*** ENTRIES PROVIDED ***

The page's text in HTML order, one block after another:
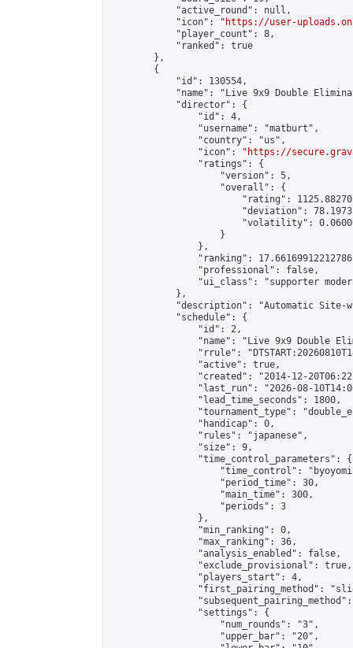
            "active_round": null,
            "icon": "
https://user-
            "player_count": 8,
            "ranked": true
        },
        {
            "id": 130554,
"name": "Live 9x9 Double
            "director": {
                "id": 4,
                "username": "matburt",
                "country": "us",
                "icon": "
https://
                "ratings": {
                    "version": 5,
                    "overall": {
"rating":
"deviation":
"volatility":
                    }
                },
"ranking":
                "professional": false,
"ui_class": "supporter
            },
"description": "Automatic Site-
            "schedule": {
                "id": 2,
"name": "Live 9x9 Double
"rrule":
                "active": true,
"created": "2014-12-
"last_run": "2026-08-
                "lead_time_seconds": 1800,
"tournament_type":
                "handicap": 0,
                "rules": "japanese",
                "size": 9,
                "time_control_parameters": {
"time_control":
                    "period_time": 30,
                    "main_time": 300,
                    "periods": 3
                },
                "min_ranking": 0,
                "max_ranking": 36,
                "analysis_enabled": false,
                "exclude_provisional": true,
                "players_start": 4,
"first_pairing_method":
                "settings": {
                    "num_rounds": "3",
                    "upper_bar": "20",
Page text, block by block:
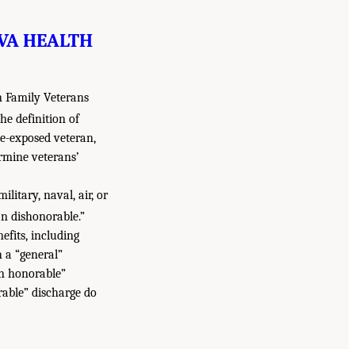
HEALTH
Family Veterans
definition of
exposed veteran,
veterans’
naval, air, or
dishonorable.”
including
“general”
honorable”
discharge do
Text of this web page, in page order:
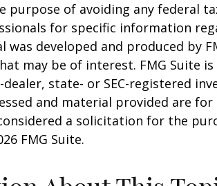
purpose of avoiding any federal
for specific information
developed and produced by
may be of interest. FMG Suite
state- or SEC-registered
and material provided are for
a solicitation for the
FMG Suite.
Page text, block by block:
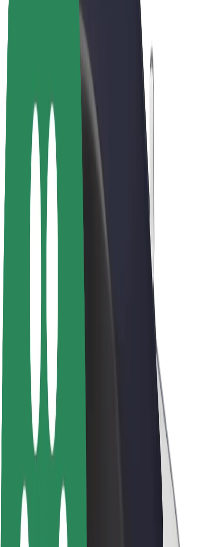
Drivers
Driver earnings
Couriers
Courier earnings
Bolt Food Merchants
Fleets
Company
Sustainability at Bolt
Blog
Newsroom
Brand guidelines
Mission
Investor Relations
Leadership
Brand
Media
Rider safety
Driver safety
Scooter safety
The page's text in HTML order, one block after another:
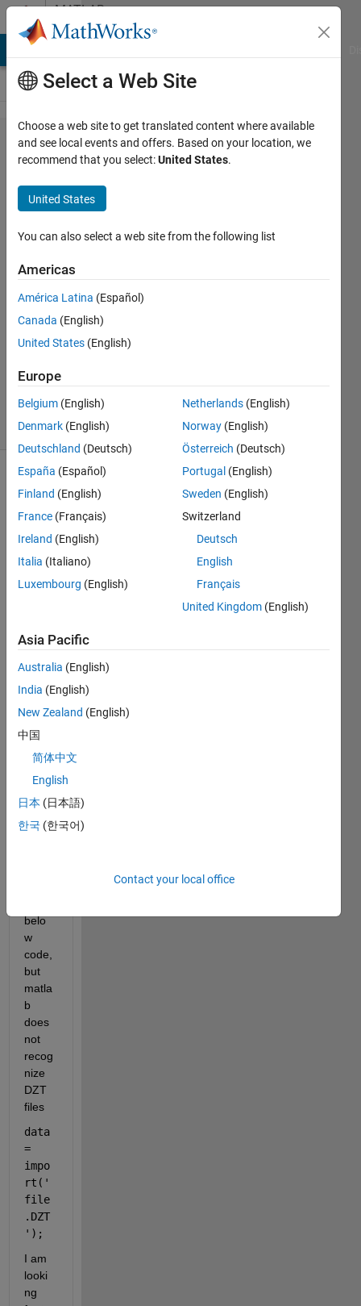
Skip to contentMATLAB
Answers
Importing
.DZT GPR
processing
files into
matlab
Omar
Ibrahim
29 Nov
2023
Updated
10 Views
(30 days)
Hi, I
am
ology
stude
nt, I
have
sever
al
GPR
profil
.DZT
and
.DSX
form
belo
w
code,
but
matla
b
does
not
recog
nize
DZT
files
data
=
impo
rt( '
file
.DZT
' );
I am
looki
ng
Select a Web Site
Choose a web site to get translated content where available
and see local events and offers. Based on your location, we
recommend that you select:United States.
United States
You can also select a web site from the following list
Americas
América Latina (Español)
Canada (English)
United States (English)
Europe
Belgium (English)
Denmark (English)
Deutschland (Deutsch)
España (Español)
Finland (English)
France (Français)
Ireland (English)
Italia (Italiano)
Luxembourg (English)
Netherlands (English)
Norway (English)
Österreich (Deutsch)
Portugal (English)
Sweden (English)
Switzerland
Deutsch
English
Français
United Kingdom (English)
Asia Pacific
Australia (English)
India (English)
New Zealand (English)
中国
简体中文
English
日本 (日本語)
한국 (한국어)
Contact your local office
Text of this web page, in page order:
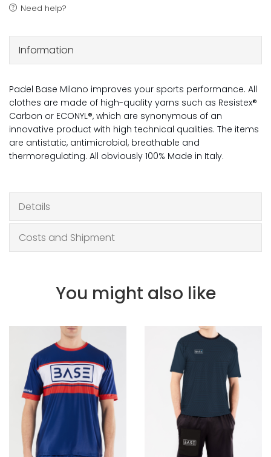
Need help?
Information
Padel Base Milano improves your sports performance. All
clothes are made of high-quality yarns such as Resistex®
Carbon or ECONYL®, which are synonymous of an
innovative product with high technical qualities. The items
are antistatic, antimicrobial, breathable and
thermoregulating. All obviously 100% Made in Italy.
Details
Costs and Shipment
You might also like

*** End of ENTRIES PROVIDED ***
*** ENTRIES PROVIDED ***

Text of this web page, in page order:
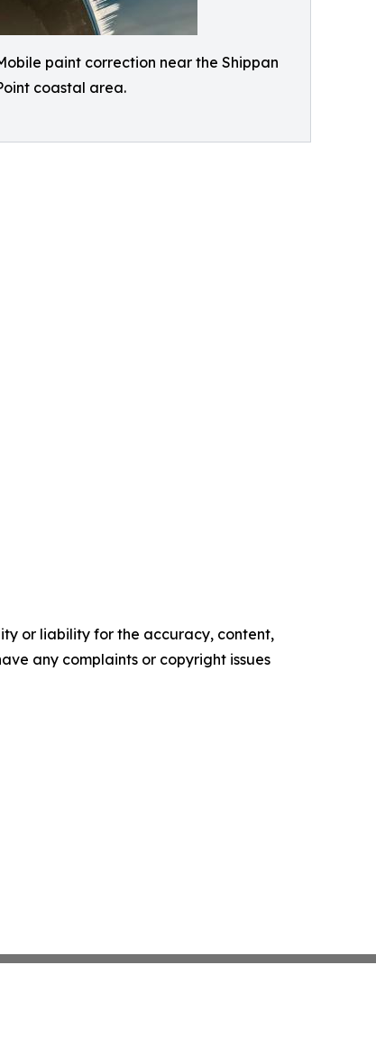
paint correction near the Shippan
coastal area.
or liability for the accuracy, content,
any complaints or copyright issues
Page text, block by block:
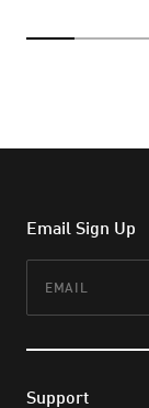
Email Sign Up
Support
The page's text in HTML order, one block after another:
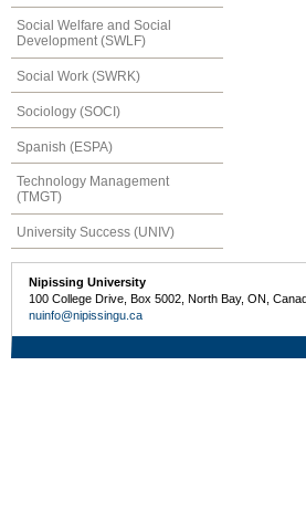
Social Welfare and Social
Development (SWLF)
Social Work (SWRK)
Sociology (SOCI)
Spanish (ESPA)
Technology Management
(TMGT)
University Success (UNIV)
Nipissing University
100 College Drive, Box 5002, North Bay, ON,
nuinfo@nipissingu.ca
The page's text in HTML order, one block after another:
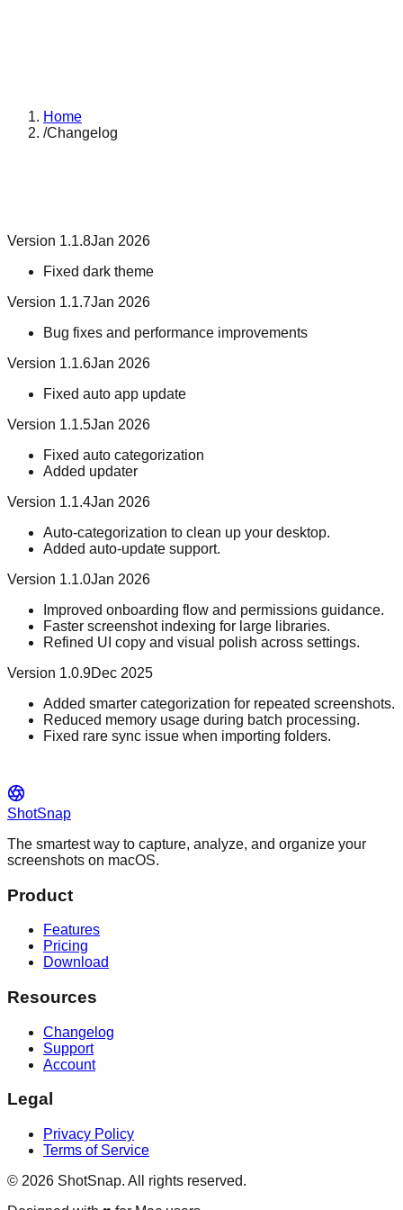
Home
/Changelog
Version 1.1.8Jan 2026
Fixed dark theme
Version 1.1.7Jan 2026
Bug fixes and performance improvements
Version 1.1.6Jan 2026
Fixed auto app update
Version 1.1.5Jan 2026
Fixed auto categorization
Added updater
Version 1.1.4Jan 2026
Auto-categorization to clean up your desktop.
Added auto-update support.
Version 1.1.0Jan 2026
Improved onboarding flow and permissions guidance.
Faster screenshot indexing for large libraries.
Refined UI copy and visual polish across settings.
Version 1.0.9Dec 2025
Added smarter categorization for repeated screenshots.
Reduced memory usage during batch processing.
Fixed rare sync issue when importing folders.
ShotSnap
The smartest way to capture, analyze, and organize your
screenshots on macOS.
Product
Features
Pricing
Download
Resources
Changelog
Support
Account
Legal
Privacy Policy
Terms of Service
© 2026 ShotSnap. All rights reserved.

*** End of ENTRIES PROVIDED ***

WHAT IS EXPECTED: Among the records, find every line holding the word "Suite" and copy it.

RESULT FOR THIS EXERCISE:
may be of interest. FMG Suite
FMG Suite.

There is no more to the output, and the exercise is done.